Coherent spin waves in a maximal entropy phase

Abstract

In solids, disorder is conventionally regarded as detrimental to coherence. It typically localizes and dampens collective excitations, as exemplified by Anderson localization or the broadening of magnetic modes in systems lacking long-range order. While high-entropy materials are specifically designed to harness disorder and stabilize homogeneous mixed-phase structures that can display unique properties, this same disorder is nonetheless expected to preclude the formation of coherent magnetic excitations. To test the limits of this picture, we selected the antiferromagnetic system YBaCuFeO5, as it features two distinct transition metal atoms with significantly different magnetic moments, rendering its spin dynamics exceptionally sensitive to local atomic ordering.

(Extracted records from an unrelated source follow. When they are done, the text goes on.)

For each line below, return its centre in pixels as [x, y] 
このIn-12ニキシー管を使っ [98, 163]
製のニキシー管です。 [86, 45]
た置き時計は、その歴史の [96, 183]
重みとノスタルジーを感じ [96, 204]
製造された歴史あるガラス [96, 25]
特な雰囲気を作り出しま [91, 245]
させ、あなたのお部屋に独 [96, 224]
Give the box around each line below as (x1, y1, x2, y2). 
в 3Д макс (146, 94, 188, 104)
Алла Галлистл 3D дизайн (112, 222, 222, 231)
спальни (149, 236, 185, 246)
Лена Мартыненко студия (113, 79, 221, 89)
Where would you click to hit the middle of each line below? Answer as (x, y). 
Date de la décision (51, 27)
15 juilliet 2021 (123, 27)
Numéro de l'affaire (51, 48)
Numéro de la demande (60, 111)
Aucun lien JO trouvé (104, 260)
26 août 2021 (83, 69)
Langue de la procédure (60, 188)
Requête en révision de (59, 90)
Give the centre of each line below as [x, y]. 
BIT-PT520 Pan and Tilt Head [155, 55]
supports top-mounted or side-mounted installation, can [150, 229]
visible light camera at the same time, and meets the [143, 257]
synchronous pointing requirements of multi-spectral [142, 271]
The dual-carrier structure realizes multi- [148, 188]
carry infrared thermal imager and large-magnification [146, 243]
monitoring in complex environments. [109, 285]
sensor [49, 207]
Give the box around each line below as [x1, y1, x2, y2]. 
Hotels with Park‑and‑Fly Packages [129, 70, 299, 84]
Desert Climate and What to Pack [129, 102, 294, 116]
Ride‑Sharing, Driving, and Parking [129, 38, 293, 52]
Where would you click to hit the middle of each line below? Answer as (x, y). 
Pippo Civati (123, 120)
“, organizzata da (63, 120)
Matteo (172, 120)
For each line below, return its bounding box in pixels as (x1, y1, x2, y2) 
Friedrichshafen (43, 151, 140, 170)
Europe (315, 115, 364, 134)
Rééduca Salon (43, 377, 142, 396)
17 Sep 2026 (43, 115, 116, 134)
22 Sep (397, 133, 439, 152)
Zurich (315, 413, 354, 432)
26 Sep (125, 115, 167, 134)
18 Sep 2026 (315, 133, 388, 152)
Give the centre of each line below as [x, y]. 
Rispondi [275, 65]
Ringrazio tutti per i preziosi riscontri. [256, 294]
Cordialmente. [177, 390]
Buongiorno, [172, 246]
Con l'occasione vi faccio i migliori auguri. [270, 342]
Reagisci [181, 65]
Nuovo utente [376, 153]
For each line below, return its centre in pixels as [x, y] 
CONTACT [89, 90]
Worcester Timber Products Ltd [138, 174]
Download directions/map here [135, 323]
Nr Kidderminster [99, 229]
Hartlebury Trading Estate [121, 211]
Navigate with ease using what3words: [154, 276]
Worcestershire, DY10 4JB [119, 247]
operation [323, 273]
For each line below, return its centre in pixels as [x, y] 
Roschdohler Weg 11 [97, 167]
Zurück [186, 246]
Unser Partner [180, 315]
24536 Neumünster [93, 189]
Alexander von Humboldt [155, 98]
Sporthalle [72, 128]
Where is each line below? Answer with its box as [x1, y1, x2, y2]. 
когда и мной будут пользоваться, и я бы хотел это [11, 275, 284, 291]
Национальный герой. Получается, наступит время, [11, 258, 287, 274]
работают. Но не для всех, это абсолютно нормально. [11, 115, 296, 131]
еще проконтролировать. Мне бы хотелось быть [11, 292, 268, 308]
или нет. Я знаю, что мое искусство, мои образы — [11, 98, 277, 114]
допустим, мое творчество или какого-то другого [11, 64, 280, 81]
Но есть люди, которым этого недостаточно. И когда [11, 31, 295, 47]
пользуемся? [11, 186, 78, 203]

Combining resonant inelastic x-ray scattering and linear spin wave theory, we reveal a surprising paradox: YBaCuFeO5 exhibits an unexpected, entropy-driven mixed phase, in which disorder, rather than reducing the lifetime of the collective excitations, favors coherence. In this mixed phase, the spin waves remain dispersive, markedly distinct from those expected for an ordered ground state, and exhibit well-defined acoustic and optical branches separated by a large optical gap. These results demonstrate that in entropy-stabilized magnets, disorder can favor coherent collective modes previously thought to be exclusive to low-entropy systems.